In [2]:
import pandas as pd
import json
import pandas as pd
import numpy as np
from sqlalchemy import create_engine,text
import warnings as wr
wr.filterwarnings('ignore')

###  I - Pour data_2018.Json

In [4]:
with open("C:/Users/chris/Desktop/Brief_World_Cup/data_2018.json", encoding='utf-8') as f:
    data = json.load(f)

In [6]:
import pandas as pd

# Création des dictionnaires de référence

teams_dict = {equipe['id']: equipe['name'] for equipe in data['teams']}
stades_dict = {stade['id']: stade['city'] for stade in data['stadiums']}

# Liste vide pour stocker tous les matches
all_matches = []

def transform_match(donnees_match, tournoi, phase):
    """
    Transforme les données brutes d'un match en format standardisé
    """
    for match in donnees_match:
        details_match = {
            'id_match': match['name'],
            'equipe_domicile': teams_dict[match['home_team']],
            'equipe_exterieur': teams_dict[match['away_team']],
            'score_domicile': match['home_result'],
            'score_exterieur': match['away_result'],
            'date_match': match['date'],
            'phase_tournoi': phase,
            'ville': stades_dict[match['stadium']],
            'competition': tournoi
        }
        all_matches.append(details_match)
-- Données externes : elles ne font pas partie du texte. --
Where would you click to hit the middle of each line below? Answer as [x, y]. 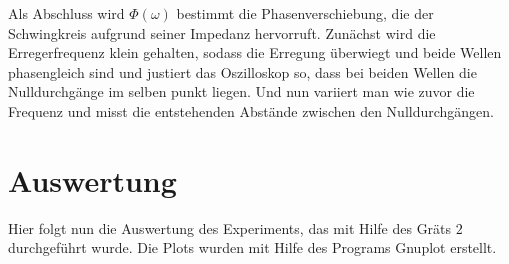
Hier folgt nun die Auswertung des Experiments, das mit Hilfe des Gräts [230, 227]
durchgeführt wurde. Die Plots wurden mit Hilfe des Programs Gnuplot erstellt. [252, 247]
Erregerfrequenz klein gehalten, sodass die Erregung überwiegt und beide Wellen [255, 52]
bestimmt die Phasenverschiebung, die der [305, 13]
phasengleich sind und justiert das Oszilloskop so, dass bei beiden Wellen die [242, 71]
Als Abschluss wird [66, 13]
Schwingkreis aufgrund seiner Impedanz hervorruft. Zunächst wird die [222, 32]
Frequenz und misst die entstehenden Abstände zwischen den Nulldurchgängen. [251, 110]
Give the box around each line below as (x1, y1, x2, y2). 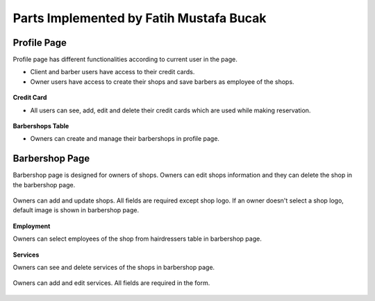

# Traitement des matches de groupe
for groupe, info_groupe in data['groups'].items():
    transform_match(info_groupe['matches'], '2018-RUSSIA', 'Phase de groupes')

# Définition des phases finales
final_stages = {
    'round_16': 'Huitièmes de finale',
    'round_8': 'Quarts de finale',
    'round_4': 'Demi-finales',
    'round_2_loser': 'Match pour la 3ème place',
    'round_2': 'Finale'
}

# Traitement des matches à élimination directe
for key_phase, name_phase in final_stages.items():
    transform_match(data['knockout'][key_phase]['matches'], '2018-RUSSIA', name_phase)

# Création du DataFrame final
df_2018 = pd.DataFrame(all_matches)

# Renommage des colonnes pour correspondre au format souhaité
final_columns = {
    'id_match': 'id_match',
    'equipe_domicile': 'home_team',
    'equipe_exterieur': 'away_team',
    'score_domicile': 'home_result',
    'score_exterieur': 'away_result',
    'date_match': 'date',
    'phase_tournoi': 'round',
    'ville': 'city',
    'competition': 'édition'
}

df_2018 = df_2018.rename(columns=final_columns)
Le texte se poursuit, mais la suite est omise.